§ **YOUR ASSIGNMENT**: What lines below include the string "with"? Pick them out and copy them.
..........
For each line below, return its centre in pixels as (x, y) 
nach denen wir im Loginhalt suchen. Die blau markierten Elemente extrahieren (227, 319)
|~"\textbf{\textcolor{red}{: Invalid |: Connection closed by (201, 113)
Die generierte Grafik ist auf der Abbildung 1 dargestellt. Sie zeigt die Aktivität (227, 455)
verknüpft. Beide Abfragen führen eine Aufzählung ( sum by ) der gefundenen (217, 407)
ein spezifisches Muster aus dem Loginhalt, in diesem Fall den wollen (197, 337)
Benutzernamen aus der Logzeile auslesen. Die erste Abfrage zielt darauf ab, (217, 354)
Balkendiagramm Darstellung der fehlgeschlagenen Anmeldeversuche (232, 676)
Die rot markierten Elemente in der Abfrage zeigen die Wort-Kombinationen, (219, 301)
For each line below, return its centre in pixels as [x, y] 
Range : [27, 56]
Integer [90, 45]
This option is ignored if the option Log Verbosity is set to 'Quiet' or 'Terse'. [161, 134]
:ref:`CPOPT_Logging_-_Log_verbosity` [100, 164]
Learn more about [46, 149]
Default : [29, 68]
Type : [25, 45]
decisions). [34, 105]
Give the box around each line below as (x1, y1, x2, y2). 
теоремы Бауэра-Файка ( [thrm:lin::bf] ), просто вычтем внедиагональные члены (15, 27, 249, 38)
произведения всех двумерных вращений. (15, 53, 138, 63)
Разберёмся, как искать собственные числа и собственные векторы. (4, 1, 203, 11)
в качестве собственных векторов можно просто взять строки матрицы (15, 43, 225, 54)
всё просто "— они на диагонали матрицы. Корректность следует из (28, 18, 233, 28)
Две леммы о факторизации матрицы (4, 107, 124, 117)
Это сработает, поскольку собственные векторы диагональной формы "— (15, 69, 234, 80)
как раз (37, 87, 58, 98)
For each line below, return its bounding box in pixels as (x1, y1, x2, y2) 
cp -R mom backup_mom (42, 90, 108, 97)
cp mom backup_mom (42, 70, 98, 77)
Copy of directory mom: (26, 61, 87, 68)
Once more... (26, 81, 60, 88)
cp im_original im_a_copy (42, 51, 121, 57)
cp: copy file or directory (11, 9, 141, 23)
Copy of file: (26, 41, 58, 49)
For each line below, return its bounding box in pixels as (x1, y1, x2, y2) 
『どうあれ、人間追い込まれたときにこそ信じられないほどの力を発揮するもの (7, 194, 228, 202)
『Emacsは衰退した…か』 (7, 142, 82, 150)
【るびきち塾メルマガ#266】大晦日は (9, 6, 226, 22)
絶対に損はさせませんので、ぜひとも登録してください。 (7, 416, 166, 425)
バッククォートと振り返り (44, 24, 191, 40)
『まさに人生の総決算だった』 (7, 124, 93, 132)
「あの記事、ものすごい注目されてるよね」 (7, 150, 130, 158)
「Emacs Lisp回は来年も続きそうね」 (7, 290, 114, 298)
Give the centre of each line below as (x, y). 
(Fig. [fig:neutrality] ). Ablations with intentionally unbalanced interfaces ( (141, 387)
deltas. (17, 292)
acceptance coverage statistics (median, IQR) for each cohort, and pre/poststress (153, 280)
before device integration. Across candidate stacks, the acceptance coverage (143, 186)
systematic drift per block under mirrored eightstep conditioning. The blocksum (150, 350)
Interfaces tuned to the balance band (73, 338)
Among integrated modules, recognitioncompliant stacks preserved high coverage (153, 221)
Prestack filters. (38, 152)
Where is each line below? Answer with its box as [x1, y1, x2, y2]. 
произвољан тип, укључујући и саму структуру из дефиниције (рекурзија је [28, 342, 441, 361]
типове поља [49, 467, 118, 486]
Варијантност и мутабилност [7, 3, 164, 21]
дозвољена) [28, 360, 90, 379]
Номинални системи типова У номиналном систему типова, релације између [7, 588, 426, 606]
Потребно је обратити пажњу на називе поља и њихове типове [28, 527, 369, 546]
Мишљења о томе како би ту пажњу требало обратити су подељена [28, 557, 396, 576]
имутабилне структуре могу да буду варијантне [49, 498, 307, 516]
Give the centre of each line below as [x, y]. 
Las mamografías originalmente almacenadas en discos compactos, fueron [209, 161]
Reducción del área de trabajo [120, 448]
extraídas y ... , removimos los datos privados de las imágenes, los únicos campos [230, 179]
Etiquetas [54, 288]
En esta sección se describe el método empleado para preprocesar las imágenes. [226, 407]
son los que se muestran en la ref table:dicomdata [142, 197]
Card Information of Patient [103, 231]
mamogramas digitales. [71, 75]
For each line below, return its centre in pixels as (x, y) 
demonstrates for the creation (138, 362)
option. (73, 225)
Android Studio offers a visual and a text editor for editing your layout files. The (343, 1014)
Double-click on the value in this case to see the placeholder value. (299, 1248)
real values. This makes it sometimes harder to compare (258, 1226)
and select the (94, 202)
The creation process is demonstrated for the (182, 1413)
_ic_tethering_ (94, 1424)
..........
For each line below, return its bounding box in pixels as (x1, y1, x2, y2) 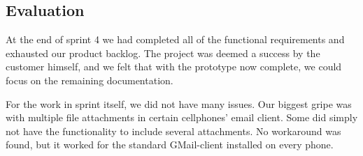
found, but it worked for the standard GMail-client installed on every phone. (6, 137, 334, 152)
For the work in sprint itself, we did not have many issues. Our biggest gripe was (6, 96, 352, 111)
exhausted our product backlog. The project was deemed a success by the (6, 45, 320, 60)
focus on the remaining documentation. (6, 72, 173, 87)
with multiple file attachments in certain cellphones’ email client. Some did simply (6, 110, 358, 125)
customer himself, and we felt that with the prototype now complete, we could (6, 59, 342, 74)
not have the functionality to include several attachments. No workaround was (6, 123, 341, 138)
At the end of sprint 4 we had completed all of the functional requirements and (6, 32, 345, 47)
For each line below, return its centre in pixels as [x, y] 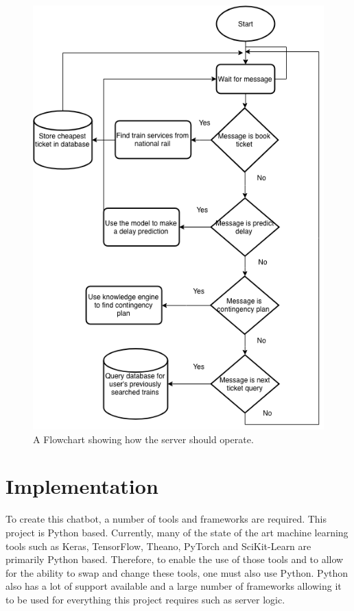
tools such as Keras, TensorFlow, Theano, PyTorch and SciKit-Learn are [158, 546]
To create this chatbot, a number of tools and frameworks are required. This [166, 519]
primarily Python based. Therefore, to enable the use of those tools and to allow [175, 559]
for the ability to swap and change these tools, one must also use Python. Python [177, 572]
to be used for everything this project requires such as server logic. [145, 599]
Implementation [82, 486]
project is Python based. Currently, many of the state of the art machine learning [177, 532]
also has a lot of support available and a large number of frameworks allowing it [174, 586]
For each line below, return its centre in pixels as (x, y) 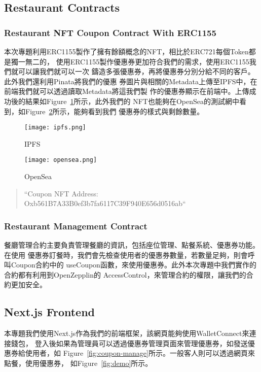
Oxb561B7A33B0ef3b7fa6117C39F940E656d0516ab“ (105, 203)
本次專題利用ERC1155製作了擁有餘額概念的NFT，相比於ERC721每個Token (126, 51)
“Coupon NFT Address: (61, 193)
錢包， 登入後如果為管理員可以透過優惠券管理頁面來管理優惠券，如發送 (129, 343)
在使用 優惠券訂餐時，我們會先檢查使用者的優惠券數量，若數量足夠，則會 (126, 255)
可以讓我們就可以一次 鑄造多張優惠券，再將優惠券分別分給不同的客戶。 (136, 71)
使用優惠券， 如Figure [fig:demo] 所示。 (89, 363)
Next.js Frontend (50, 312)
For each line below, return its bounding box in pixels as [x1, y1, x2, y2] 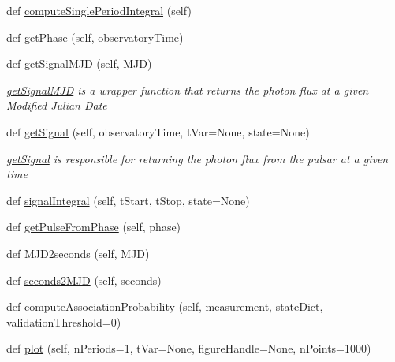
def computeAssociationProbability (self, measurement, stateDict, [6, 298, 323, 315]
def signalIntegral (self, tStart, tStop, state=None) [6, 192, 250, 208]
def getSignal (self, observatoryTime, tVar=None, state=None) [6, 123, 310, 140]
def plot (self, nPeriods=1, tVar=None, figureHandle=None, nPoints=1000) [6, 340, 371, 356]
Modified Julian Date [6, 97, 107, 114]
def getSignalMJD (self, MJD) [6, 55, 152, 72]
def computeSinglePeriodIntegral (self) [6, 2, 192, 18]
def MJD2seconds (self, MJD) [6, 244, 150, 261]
..........
§ **SOLUTION FOR THIS TASK**:
(Fig. [fig:neutrality] ). Ablations with intentionally unbalanced interfaces ( (141, 387)
Where is each line below? Answer with its box as [x1, y1, x2, y2]. 
with multiple file attachments in certain cellphones’ email client. Some did simply (6, 110, 358, 125)
customer himself, and we felt that with the prototype now complete, we could (6, 59, 342, 74)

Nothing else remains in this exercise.